The deadly disease American foulbrood threatens honeybees—and therefore human food supplies—across the globe. But new hope may come from a set of natural products recently discovered by chemists in Germany: The compounds they isolated from the bacterium responsible for American foulbrood give clues about how the disease kills and point to molecular targets for combating it.
American foulbrood, which is caused by the bacterium Paenibacillus larvae, is both deadly and highly contagious. Although a few antibiotics are available to keep the disease in check, if it takes hold, beekeepers have no choice but to burn infected hives. Because pollination by honeybees is critical for cultivating commercial crops from pumpkins to peaches, scientists are hunting for new weapons against P. larvae.
The molecules discovered by independent teams of scientists in Germany may help. Led by Roderich D. Süssmuth at the Technical University of Berlin and Rolf Müller at Helmholtz Centre for Infectious Research at Germany’s Saarland University, the teams found the molecules by taking a close look at clusters of genes from P. larvae. They thought the enzymes encoded by these genes might be responsible for making small molecules that play a role in the bacterium’s deadliness.

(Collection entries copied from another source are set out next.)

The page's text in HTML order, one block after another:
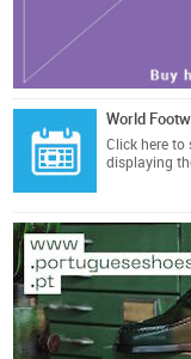
World
Click here to
displaying
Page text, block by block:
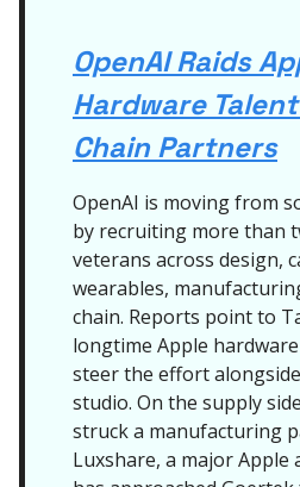
OpenAI Raids
Hardware
Chain Partners
OpenAI is moving from
by recruiting more than
veterans across design,
wearables,
chain. Reports point to
longtime Apple
steer the effort alongside
studio. On the supply
struck a manufacturing
Luxshare, a major Apple

Süssmuth’s team looked in particular at the gene cluster encoding a set of nonribosomal peptide synthetase/polyketide synthase enzymes. They painstakingly separated a cultured sample of P. larvae and found a new type of molecule—the paenilamicins—using nuclear magnetic resonance, mass spectrometry, and high-performance liquid chromatography (Angew. Chem. Int. Ed. 2014, DOI: 10.1002/anie.201404572). The paenilamicins have both antibacterial and antifungal properties, they report.
But the paenilamicins don’t kill bees directly. “They are there to outcompete all other” bacteria, Süssmuth says. The team’s experiments showed that paenilamicins kill other bacteria in the bee larvae’s gut, allowing P. larvae to take over.

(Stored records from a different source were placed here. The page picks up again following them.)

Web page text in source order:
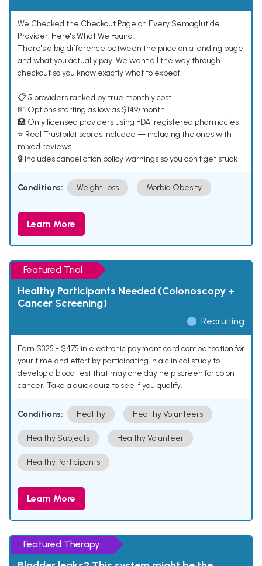
We Checked the Checkout Page on Every Semaglutide
Provider. Here's What We Found.
There's a big difference between the price on a landing page
and what you actually pay. We went all the way through
checkout so you know exactly what to expect.
📋 5 providers ranked by true monthly cost
💵 Options starting as low as $149/month
🏥 Only licensed providers using FDA-registered pharmacies
⭐ Real Trustpilot scores included — including the ones with
mixed reviews
🔒 Includes cancellation policy warnings so you don't get stuck
Conditions: Weight Loss Morbid Obesity
Learn More
Featured Trial
Healthy Participants Needed (Colonoscopy +
Cancer Screening)
Recruiting
Earn $325 - $475 in electronic payment card compensation for
your time and effort by participating in a clinical study to
develop a blood test that may one day help screen for colon
cancer. Take a quick quiz to see if you qualify.
Conditions: Healthy Healthy Volunteers
Healthy Subjects Healthy Volunteer
Healthy Participants
Learn More
Featured Therapy

Computer simulations helped them untangle how the bacterium makes the paenilamicins. Understanding these natural products’ biosynthesis will make it easier to find a way to block their production, or to find an antibody that could stop them from causing so much damage, Müller says.

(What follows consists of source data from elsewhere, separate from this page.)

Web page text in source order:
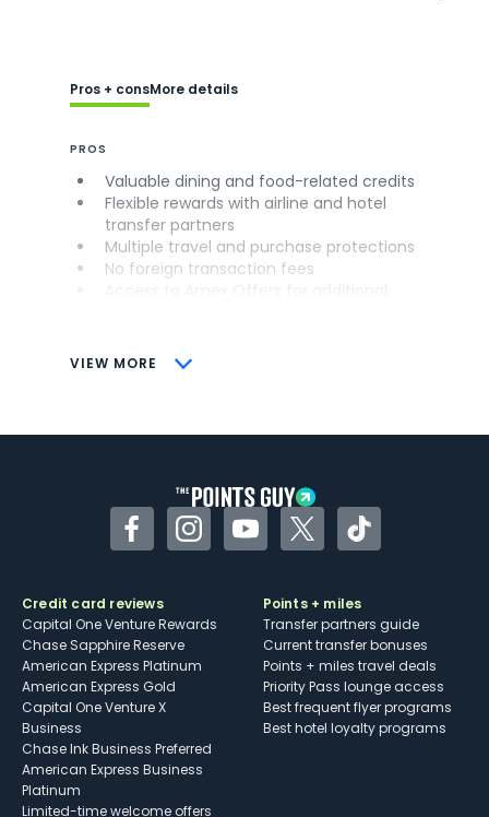
VIEW MORE
Pros + consMore details
PROS
Valuable dining and food-related credits
Flexible rewards with airline and hotel
transfer partners
Multiple travel and purchase protections
No foreign transaction fees
CONS
Some may have trouble using Uber and
FacebookInstagramYouTubeTwitterTikTok
Credit card reviews
Capital One Venture Rewards
Chase Sapphire Reserve
American Express Platinum
American Express Gold
Capital One Venture X
Business
Chase Ink Business Preferred
American Express Business
Platinum
Limited-time welcome offers
Points + miles
Transfer partners guide
Current transfer bonuses
Points + miles travel deals
Priority Pass lounge access
Best frequent flyer programs
Best hotel loyalty programs
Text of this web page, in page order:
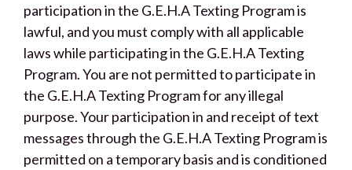
participation in the G.E.H.A Texting Program is
lawful, and you must comply with all applicable
laws while participating in the G.E.H.A Texting
Program. You are not permitted to participate in
the G.E.H.A Texting Program for any illegal
purpose. Your participation in and receipt of text
messages through the G.E.H.A Texting Program is
permitted on a temporary basis and is conditioned
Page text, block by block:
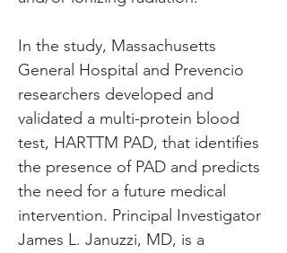
In the study, Massachusetts
General Hospital and Prevencio
researchers developed and
validated a multi-protein blood
test, HARTTM PAD, that identifies
the presence of PAD and predicts
the need for a future medical
intervention. Principal Investigator
James L. Januzzi, MD, is a

By looking at other gene clusters in P. larvae, Müller’s group unearthed another class of secondary metabolites, lipopeptide compounds called paenilarvins (ChemBioChem 2014, DOI: 10.1002/cbic.201402139). The three paenilarvins isolated by Müller’s team are antifungal, and Müller hopes studying their mechanism of action will help add to the arsenal of weapons against the bacterium.
“We’d love to see help for the bees,” Müller says, but he admits that there is some way to go. “This work is not the cure, but it’s the prerequisite to find the cure,” he says.
Helge B. Bode of Goethe University in Frankurt says the molecules Müller and Süssmuth isolated are a first step in understanding the deadliness of P. larvae. But many more questions must be answered, says Bode, who was involved in identifying some of the gene clusters in P. larvae’s genome (Appl. Environ. Microbiol. 2014, DOI: 10.1128/aem.04049-13). “The much harder work now is to elucidate the molecular mechanism and how these compounds really act biochemically. What is their molecular target? When is it produced in the bee?”
The small molecules being picked out from P. larvae’s metabolites could help humans in ways other than saving the bees that pollinate our crops—the natural products might be candidates for antibiotic and antifungal drugs. “It’s exciting that natural products are involved in the pathogenesis of such an important bacteria,” Süssmuth says.